La victoire de Giorgia Meloni soulève de nombreuses questions en France, où ses détracteurs n'ont pas tardé soit à la traiter de "fasciste", soit d'opposition contrôlée. De fait, la rumeur d'un "pacte" entre Mario Draghi le mondialiste et Meloni la "populiste" met les conservateurs français en effervescence. La victoire de Fratelli d'Italia interroge en réalité la notion d'Europe et le rapport historique des conservateurs à la Russie et à la mondialisation. De mon point de vue, loin d'être une surprise ou une ruse, le ralliement de Meloni au multilatéralisme conduit par l'Occident n'est rien d'autre qu'un coming-out conforme à l'histoire de son mouvement... et le premier aveu assumé d'un ralliement de la caste à ce que l'on pourrait appeler un fascisme gris.

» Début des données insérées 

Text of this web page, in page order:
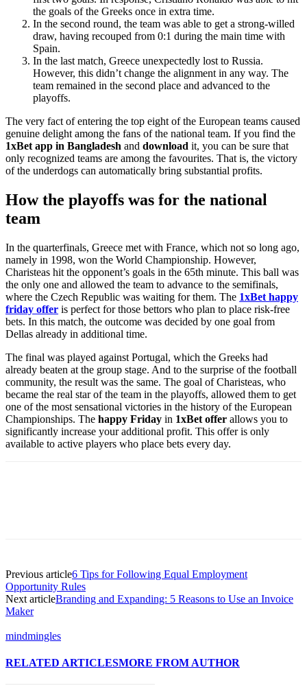
the goals of the Greeks once in extra time.
In the second round, the team was able to get a strong-willed
draw, having recouped from 0:1 during the main time with
Spain.
In the last match, Greece unexpectedly lost to Russia.
However, this didn’t change the alignment in any way. The
team remained in the second place and advanced to the
playoffs.
The very fact of entering the top eight of the European teams caused
genuine delight among the fans of the national team. If you find the
1xBet app in Bangladesh and download it, you can be sure that
only recognized teams are among the favourites. That is, the victory
of the underdogs can automatically bring substantial profits.
How the playoffs was for the national
team
In the quarterfinals, Greece met with France, which not so long ago,
namely in 1998, won the World Championship. However,
Charisteas hit the opponent’s goals in the 65th minute. This ball was
the only one and allowed the team to advance to the semifinals,
where the Czech Republic was waiting for them. The 1xBet happy
friday offer is perfect for those bettors who plan to place risk-free
bets. In this match, the outcome was decided by one goal from
Dellas already in additional time.
The final was played against Portugal, which the Greeks had
already beaten at the group stage. And to the surprise of the football
community, the result was the same. The goal of Charisteas, who
became the real star of the team in the playoffs, allowed them to get
one of the most sensational victories in the history of the European
Championships. The happy Friday in 1xBet offer allows you to
significantly increase your additional profit. This offer is only
available to active players who place bets every day.
Previous article6 Tips for Following Equal Employment
Opportunity Rules
Next articleBranding and Expanding: 5 Reasons to Use an Invoice
Maker
mindmingles
RELATED ARTICLESMORE FROM AUTHOR
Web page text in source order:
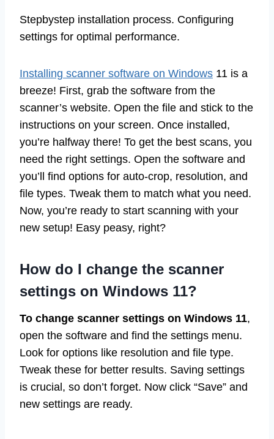
Stepbystep installation process. Configuring
settings for optimal performance.
Installing scanner software on Windows 11 is a
breeze! First, grab the software from the
scanner’s website. Open the file and stick to the
instructions on your screen. Once installed,
you’re halfway there! To get the best scans, you
need the right settings. Open the software and
you’ll find options for auto-crop, resolution, and
file types. Tweak them to match what you need.
Now, you’re ready to start scanning with your
new setup! Easy peasy, right?
How do I change the scanner
settings on Windows 11?
To change scanner settings on Windows 11,
open the software and find the settings menu.
Look for options like resolution and file type.
Tweak these for better results. Saving settings
is crucial, so don’t forget. Now click “Save” and
new settings are ready.
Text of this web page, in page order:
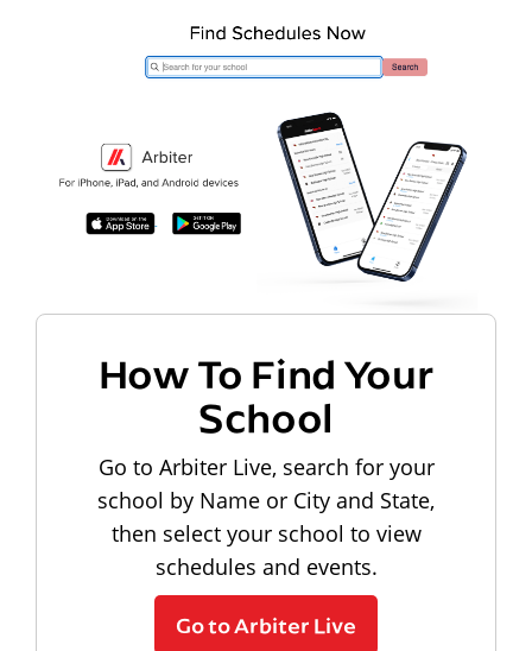
How To Find Your
School
Go to Arbiter Live, search for your
school by Name or City and State,
then select your school to view
schedules and events.
Go to Arbiter Live

Conformément à mon analyse publiée dimanche sur la chaîne YouTube, on parle d’un « Pacte Meloni-Draghi » en une du journal La Repubblica !
Eh oui, sans promesse de Frexit et de sortie de l’OTAN, fausse opposition !

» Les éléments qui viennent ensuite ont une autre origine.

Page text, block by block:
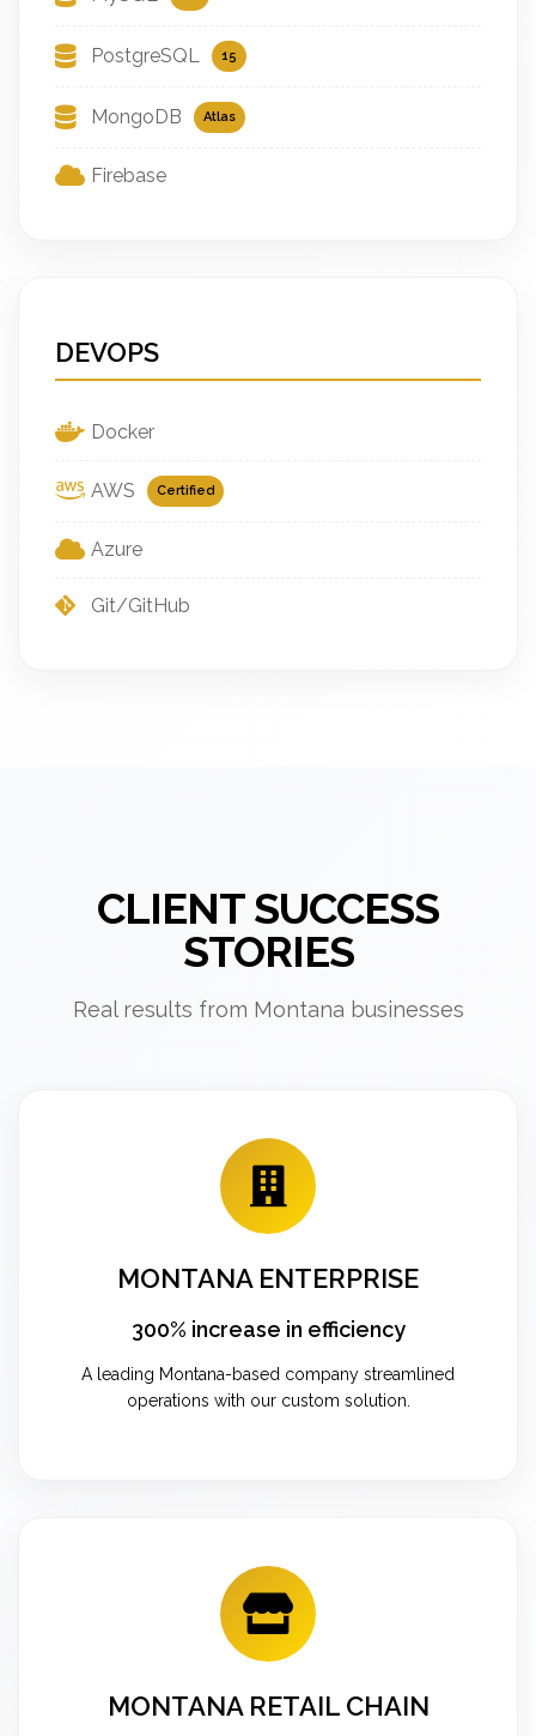
PostgreSQL 15
MongoDB Atlas
Firebase
DEVOPS
Docker
AWS Certified
Azure
Git/GitHub
CLIENT SUCCESS
STORIES
Real results from Montana businesses
MONTANA ENTERPRISE
300% increase in efficiency
A leading Montana-based company streamlined
operations with our custom solution.
MONTANA RETAIL CHAIN

On espèrerait une bonne surprise, mais ça sent mauvais ! ⤵️ pic.twitter.com/77mFfz4Gtw
— Florian Philippot (@f_philippot) September 28, 2022
Conformément à mon analyse publiée dimanche sur la chaîne YouTube, on parle d’un « Pacte Meloni-Draghi » en une du journal La Repubblica !

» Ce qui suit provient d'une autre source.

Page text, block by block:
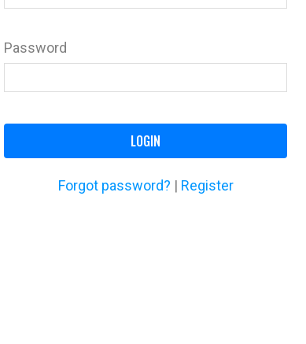
Password
LOGIN
Forgot password? | Register
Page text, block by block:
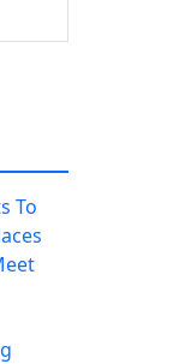
To
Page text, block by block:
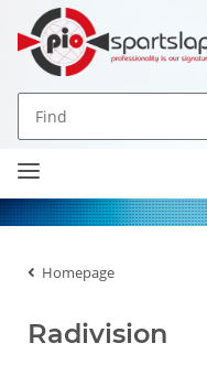
Homepage
Radivision
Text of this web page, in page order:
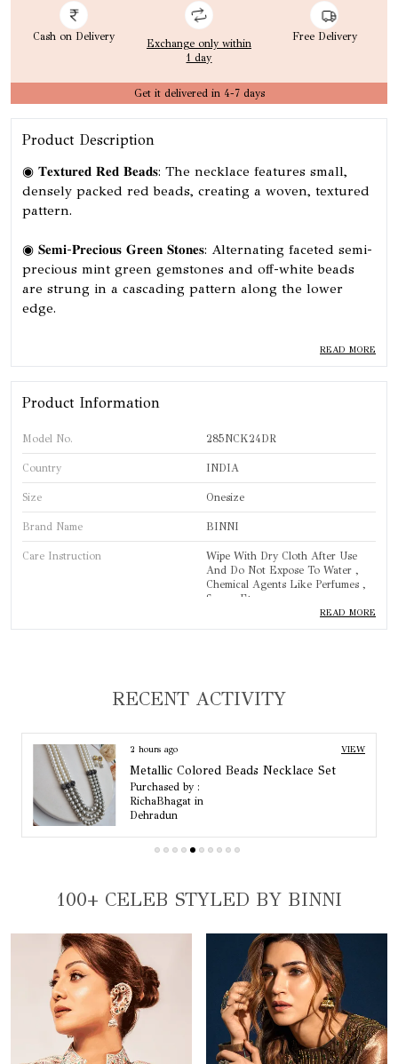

Eh oui, sans promesse de Frexit et de sortie de l’OTAN, fausse opposition !
On espèrerait une bonne surprise, mais ça sent mauvais ! ⤵️ pic.twitter.com/77mFfz4Gtw
La victoire de Giorgia Meloni n’en a pas fini de faire couler de l’encre en France, où chacun s’interroge sur sa stratégie de pouvoir. Certains, comme Florian Philippot, ont parlé d’opposition contrôlée pour expliquer son ralliement à l’engagement de l’Italie au sein de l’Union Européenne et contre la Russie.
Hier, Edouard Husson posait l’hypothèse qu’il existe aujourd’hui deux mouvements conservateurs : l’un qui, mutatis mutandis, se retrouve dans la politique menée par Poutine en Russie, l’autre qui soutient Zelenski face à la Russie.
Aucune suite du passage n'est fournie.